Write out the data below exactly as given, without any of its pictures.

Segment Open

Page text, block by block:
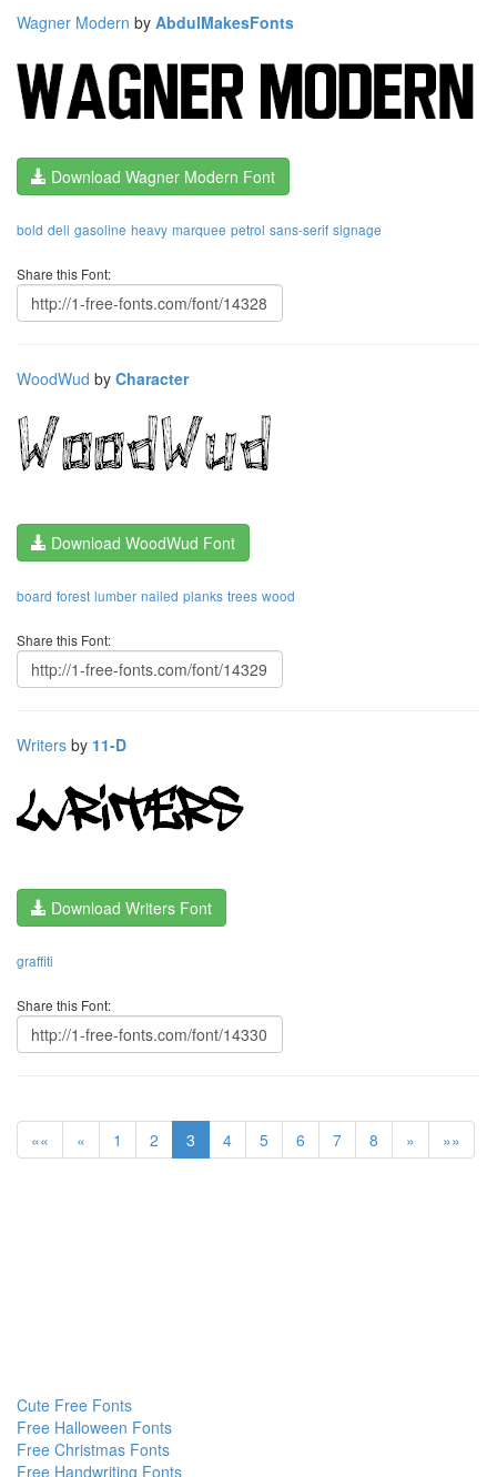
Wagner Modern by AbdulMakesFonts
Download Wagner Modern Font
bold deli gasoline heavy marquee petrol sans-serif signage
Share this Font:
WoodWud by Character
Download WoodWud Font
board forest lumber nailed planks trees wood
Share this Font:
Writers by 11-D
Download Writers Font
graffiti
Share this Font:
«« « 1 2 3 4 5 6 7 8 » »»
Cute Free Fonts
Free Halloween Fonts
Free Christmas Fonts
Free Handwriting Fonts

Segment Closed

Output for this exercise |
Page text, block by block:
Wagner Modern by AbdulMakesFonts
Download Wagner Modern Font
bold deli gasoline heavy marquee petrol sans-serif signage
Share this Font:
WoodWud by Character
Download WoodWud Font
board forest lumber nailed planks trees wood
Share this Font:
Writers by 11-D
Download Writers Font
graffiti
Share this Font:
«« « 1 2 3 4 5 6 7 8 » »»
Cute Free Fonts
Free Halloween Fonts
Free Christmas Fonts
Free Handwriting Fonts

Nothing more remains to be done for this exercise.